Questions game multiparty engagement: illustrates how a situated conversational agent can initiate engagement with bystanders to solicit help and attract them into playing a multiparticipant questions game. Notice the inferences about engagement state, actions, intentions, as well as high level goals and activities. The red dot shows the system's gaze direction.

Here is a set of videos illustrating the initial Receptionist prototype:
Basic interaction: illustrates a basic single-participant interaction with the system. Notice the various layers of scene analysis (system tracks user's face and pose, infers information about clothing, affiliation, task goals, etc.) and the natural engagement model (system engages as the user approaches)

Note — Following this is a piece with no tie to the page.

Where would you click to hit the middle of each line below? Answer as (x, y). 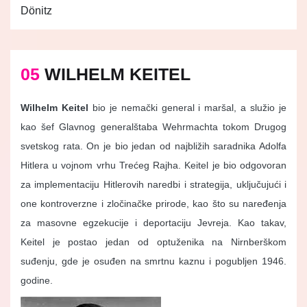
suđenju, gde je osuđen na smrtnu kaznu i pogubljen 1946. (153, 261)
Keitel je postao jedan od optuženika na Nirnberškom (153, 242)
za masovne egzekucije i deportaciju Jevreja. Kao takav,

Scene inferences and grounding: systems infers user goals from scene analysis (user is dressed formally, hence most likely external, hence probably wants registration), but grounds this information through dialog. Notice also the grounding of the building number.
Attention modeling and engagement: systems monitors the user's attention (using information from the face detector and pose tracker) and engages the user accordingly.

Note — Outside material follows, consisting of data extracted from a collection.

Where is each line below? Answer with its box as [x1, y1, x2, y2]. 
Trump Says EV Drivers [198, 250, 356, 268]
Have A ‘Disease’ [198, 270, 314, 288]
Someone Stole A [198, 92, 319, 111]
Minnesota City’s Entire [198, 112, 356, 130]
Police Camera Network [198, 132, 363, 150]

Handling people waiting in line: system monitors multiple users in the scene and acknowledges the presence of a waiting user with a quick glance (red dot shows system's gaze) and by engaging them temporarily towards the end of the conversation
Re-engagement: same as above, only that when system turns back the initial user is no longer paying attention. Knowing that a person is waiting in line, the system draws the user's attention and re-engages by saying "Excuse me!"
Multi-participant dialog: system infers from the scene (and confirms through dialog) that the two participants are in a group together. System then carries on a multi-participant conversation. Notice the gaze model (red dot) that is information by who is the speaking participant and also certain elements in the discourse structure.
Multi-participant dialog with side conversation: similar to the previous interaction; at the end the users engage in a side conversation. The system understands that the utterances are not addressed to it and, after a while, interrupts the two users to convey the shuttle information. Notice also the touch-screen interaction that is used as a fallback for cases when speech recognition fails.
Multi-participant dialog with a third person waiting: that also illustrates how the system handles a waiting participant while interacting with a group of two users.